= Linda Buckley =

Irish composer (born 1979)

Linda Buckley (born 4 April 1979) is an Irish art music composer. Her work has been performed by the BBC Symphony Orchestra, RTÉ National Symphony Orchestra, Crash Ensemble, Icebreaker and Iarla Ó Lionaird. She has received a Fulbright scholarship for New York University and the 2011 Frankfurt Visual Music Award for her composition Silk Chroma to visuals by Maura McDonnell.

==Career==
Born at the Old Head of Kinsale, County Cork, Buckley studied at University College Cork and graduated with an Master of Arts in music and media technology from Trinity College Dublin. She studied composition with John Godfrey, David Harold Cox, Donnacha Dennehy, and Roger Doyle.

In 2008, Buckley featured in a "Composer's Choice" series of concerts at the National Concert Hall, Dublin. She was RTÉ lyric fm's resident composer during 2011–2012. Her work featured in the 2017 New Music Dublin Festival at the National Concert Hall, Dublin and by the Crash Ensemble at the 2012 Huddersfield Contemporary Music Festival.

In 2016, Buckley worked with uilleann piper David Power on the composition Antarctica which premiered that year at the Kilkenny Arts Festival. The Irish Timess Gemma Tipton wrote that "the music is beguiling."

In 2017, she was interviewed about her work by Iarla Ó Lionáird as part of the RTÉ lyric fm series Vocal Chords: In Conversation.

In 2018, her work Discordia was performed at the Barbican Theatre. Later that year she composed a score for the 1922 film Nosferatu with her sister Irene by request of the Union Chapel, London.

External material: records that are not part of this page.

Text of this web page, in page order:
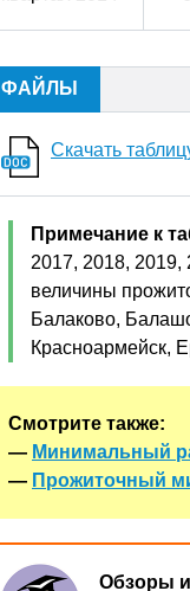
ФАЙЛЫ
Скачать
Примечание к
2017, 2018, 2019,
величины
Балаково,
Красноармейск,
Смотрите также:
— Минимальный
— Прожиточный
Обзоры

The same year composer Christopher Fox wrote in the Cambridge University Press publication Tempo about her contributions to modern composition.

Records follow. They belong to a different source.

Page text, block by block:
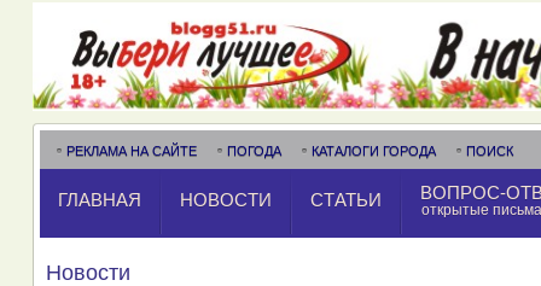
РЕКЛАМА НА САЙТЕ ПОГОДА КАТАЛОГИ ГОРОДА ПОИСК
ГЛАВНАЯ НОВОСТИ СТАТЬИ ВОПРОС-
открытые письма
Новости
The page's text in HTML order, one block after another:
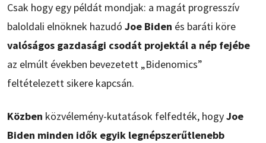
Csak hogy egy példát mondjak: a magát progresszív
baloldali elnöknek hazudó Joe Biden és baráti köre
valóságos gazdasági csodát projektál a nép fejébe
az elmúlt években bevezetett „Bidenomics”
feltételezett sikere kapcsán.
Közben közvélemény-kutatások felfedték, hogyJoe
Biden minden idők egyik legnépszerűtlenebb
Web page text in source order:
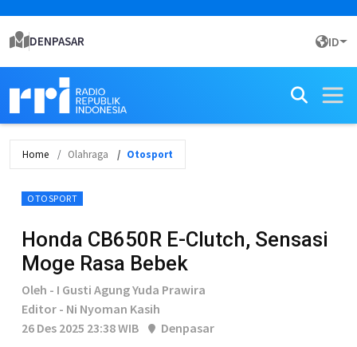
DENPASAR ID
Home Olahraga Otosport
OTOSPORT
Honda CB650R E-Clutch, Sensasi
Moge Rasa Bebek
Oleh - I Gusti Agung Yuda Prawira
Editor - Ni Nyoman Kasih
26 Des 2025 23:38 WIB
Denpasar

Buckley has lectured in composition at the Royal Conservatoire of Scotland, Royal Irish Academy of Music and Pulse College Dublin.

==Reception==
Buckley has been described by music writer Bob Gilmore as "a leading figure in the younger generation of Irish composers" and by Tim Rutherford-Johnson as "a combination of bold assertiveness and a smooth, glassy elegance".